We hope these examples have given you some additional intuition why self-attention seems to be so powerful.

* One strength is that rules embedded into the Query and Key weights can work based on the meaning of the words as encoded into the word embeddings, and these rules will work regardless of where the words appear.
* If we want the model to care about the absolute or relative position of words, the queries and keys can also utilize the positional embedding data.
* In addition to calculating attention scores for which input(s) in the sequence to pay attention to, the Value weights allow the attention mechanism to transform or embed portions of the input, making more interesting data manipulations possible.
* Multi-headed attention increases the number of rules one attention unit can perform without increasing the computation cost (when implemented with the default hidden size that inversely scales with the number of heads).
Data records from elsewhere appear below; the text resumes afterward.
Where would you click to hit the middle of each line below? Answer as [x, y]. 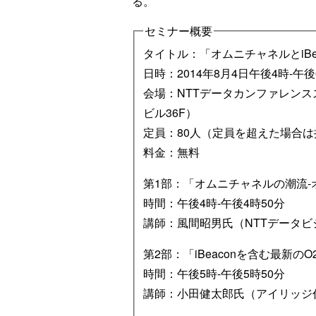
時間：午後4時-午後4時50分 [214, 202]
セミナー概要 [178, 31]
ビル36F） [170, 112]
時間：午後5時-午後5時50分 [214, 273]
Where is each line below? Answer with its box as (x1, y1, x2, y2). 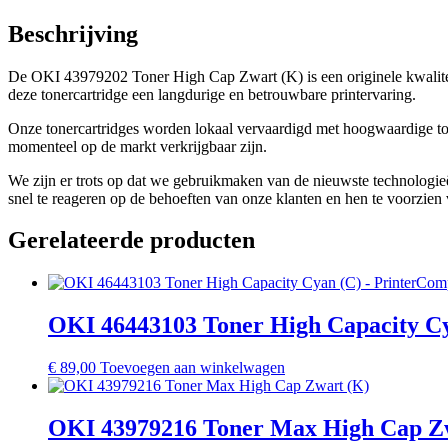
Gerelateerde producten (8, 227, 255, 254)
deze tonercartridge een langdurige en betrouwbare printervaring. (8, 85, 416, 103)
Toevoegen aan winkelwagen (100, 359, 285, 377)
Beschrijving (8, 20, 138, 47)
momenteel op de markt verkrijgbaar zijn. (8, 137, 267, 155)
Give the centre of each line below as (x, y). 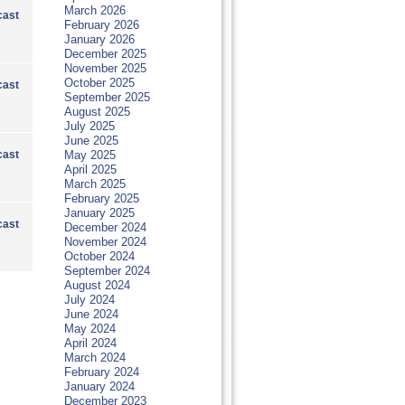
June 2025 (91, 141)
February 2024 (101, 372)
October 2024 (99, 256)
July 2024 (89, 300)
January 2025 (99, 213)
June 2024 (91, 314)
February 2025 (101, 198)
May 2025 (89, 155)
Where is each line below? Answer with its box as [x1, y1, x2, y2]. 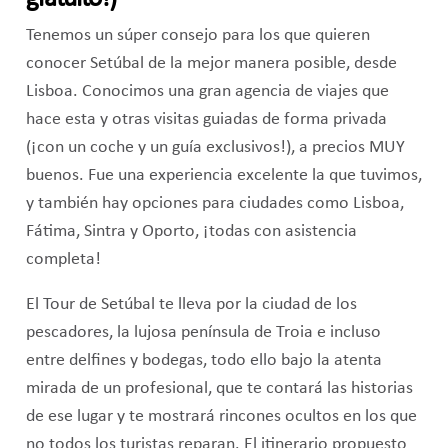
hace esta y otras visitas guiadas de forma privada [25, 110, 387, 128]
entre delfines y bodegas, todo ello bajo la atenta [25, 352, 382, 370]
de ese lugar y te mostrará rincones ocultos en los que [25, 408, 417, 426]
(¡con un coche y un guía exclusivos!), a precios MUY [25, 138, 405, 156]
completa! [25, 250, 101, 268]
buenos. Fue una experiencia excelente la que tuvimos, [25, 166, 422, 184]
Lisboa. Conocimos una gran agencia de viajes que [25, 82, 389, 100]
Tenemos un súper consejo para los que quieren [25, 26, 370, 44]
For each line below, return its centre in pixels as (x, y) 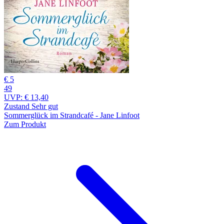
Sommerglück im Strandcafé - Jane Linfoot (72, 115)
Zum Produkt (25, 124)
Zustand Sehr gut (31, 106)
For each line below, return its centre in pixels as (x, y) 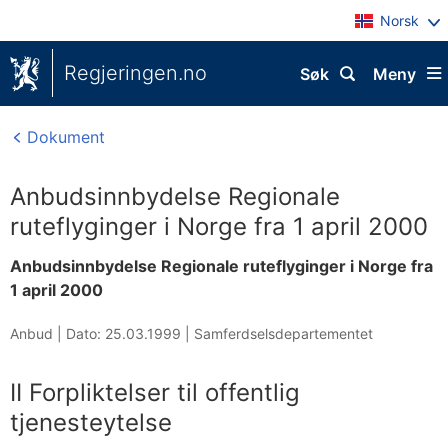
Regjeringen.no (135, 73)
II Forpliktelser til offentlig (155, 392)
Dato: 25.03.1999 (123, 333)
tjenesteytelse (91, 422)
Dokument (63, 137)
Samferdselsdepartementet (283, 333)
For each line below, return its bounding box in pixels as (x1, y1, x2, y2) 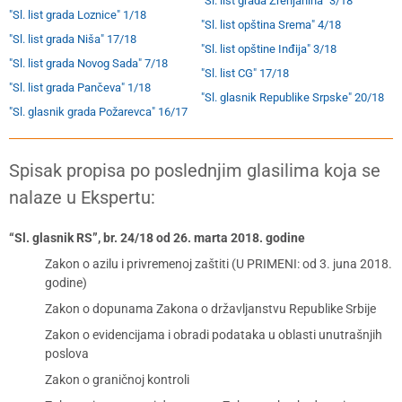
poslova (45, 346, 89, 361)
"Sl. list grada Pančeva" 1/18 (9, 81, 151, 94)
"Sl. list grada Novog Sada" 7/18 (9, 57, 168, 70)
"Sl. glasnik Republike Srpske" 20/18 (201, 91, 384, 104)
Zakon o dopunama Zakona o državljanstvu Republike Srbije (45, 301, 376, 316)
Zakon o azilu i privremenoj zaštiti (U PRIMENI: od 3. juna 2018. (45, 257, 392, 271)
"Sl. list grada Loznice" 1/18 (9, 8, 146, 22)
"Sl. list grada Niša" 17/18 (9, 32, 136, 46)
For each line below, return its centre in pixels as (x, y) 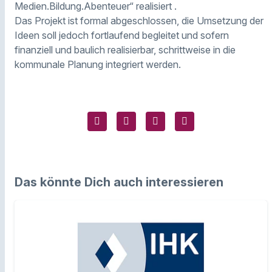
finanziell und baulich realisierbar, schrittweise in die (125, 50)
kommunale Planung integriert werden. (98, 65)
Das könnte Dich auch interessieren (119, 182)
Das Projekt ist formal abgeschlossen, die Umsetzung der (139, 21)
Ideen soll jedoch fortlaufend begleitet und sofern (122, 36)
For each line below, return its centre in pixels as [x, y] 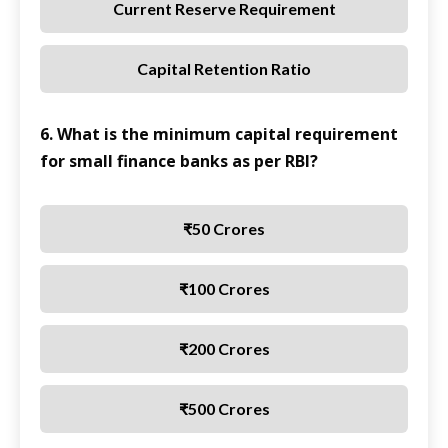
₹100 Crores [224, 289]
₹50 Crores [224, 229]
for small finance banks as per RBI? [179, 161]
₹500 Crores [224, 409]
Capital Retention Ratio [224, 69]
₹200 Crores [224, 349]
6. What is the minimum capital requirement [219, 134]
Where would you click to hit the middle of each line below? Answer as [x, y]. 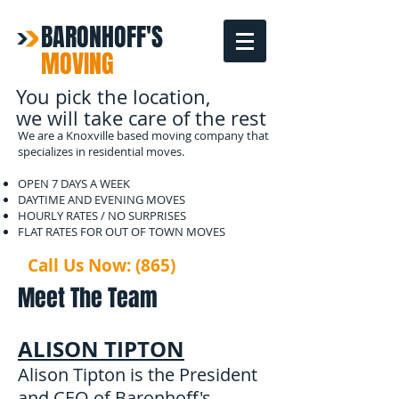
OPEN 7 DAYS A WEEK [74, 183]
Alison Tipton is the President [138, 375]
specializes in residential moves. [101, 151]
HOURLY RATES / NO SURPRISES [102, 216]
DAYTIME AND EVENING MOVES [102, 199]
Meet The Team [88, 298]
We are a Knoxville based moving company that [143, 135]
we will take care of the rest [141, 118]
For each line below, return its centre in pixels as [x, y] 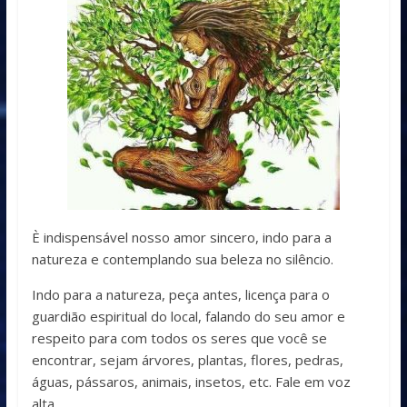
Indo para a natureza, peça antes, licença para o [180, 295]
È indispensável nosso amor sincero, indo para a [181, 238]
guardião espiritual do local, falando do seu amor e [188, 317]
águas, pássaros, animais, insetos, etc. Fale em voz [191, 382]
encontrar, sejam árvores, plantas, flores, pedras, [187, 360]
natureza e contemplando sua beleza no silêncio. [182, 259]
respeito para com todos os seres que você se [179, 338]
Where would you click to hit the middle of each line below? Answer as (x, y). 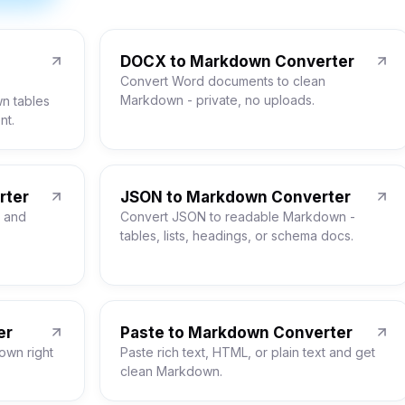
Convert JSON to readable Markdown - (238, 217)
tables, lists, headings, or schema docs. (237, 235)
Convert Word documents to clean (223, 81)
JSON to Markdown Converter (235, 197)
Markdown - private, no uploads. (217, 100)
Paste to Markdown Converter (236, 333)
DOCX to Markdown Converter (237, 61)
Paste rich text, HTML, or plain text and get (248, 352)
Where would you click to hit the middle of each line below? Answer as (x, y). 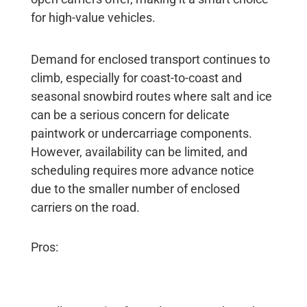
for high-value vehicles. (94, 17)
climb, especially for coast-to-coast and (136, 77)
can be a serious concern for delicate (130, 114)
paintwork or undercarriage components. (141, 133)
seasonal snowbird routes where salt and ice (151, 96)
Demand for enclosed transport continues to (150, 59)
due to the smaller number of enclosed (135, 188)
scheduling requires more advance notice (142, 170)
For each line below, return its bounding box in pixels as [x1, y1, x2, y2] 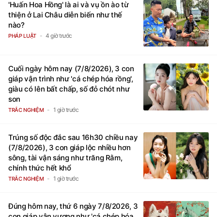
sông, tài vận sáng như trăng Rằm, [8, 153, 123, 162]
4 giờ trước [46, 31, 72, 39]
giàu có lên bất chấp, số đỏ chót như [8, 84, 130, 93]
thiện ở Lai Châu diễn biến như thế [8, 10, 123, 19]
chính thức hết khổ [8, 163, 71, 172]
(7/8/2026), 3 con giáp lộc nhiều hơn [8, 142, 131, 152]
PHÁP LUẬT [8, 32, 36, 39]
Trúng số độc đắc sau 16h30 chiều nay [8, 132, 138, 142]
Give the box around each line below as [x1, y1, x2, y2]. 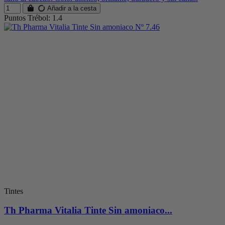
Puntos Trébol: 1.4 [4, 13, 62, 22]
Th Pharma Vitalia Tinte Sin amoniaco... [4, 205, 172, 216]
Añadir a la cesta [45, 4, 97, 12]
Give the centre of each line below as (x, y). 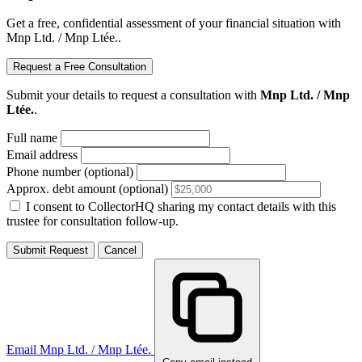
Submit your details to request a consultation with (133, 95)
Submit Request (51, 250)
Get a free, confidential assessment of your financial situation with (174, 23)
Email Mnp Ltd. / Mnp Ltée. (80, 350)
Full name (32, 138)
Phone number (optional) (70, 172)
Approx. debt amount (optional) (87, 189)
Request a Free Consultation (80, 67)
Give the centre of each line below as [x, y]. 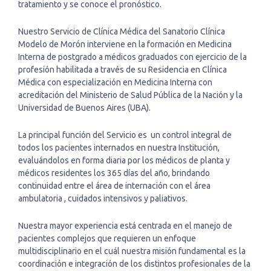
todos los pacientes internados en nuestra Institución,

* Finally, because self-attention is used in ResNet fashion, the attention mechanisms can copy values, blend values, and even clear values in the residual stream.

While the examples provided here were hand-crafted with interpretable word embeddings that had orthogonal meanings, such as the first float indicating whether the word was a noun or not, this is not a completely far fetched scenario.
Large language models often use embedding spaces that are size 1024 or even 2048.
In such high dimensional vector spaces, many vectors will be orthogonal -- or very close to orthogonal.
It seems intuitive that during training the transformer should have little difficulty finding orthogonal reqpresentations for pattern matching, if that is desired.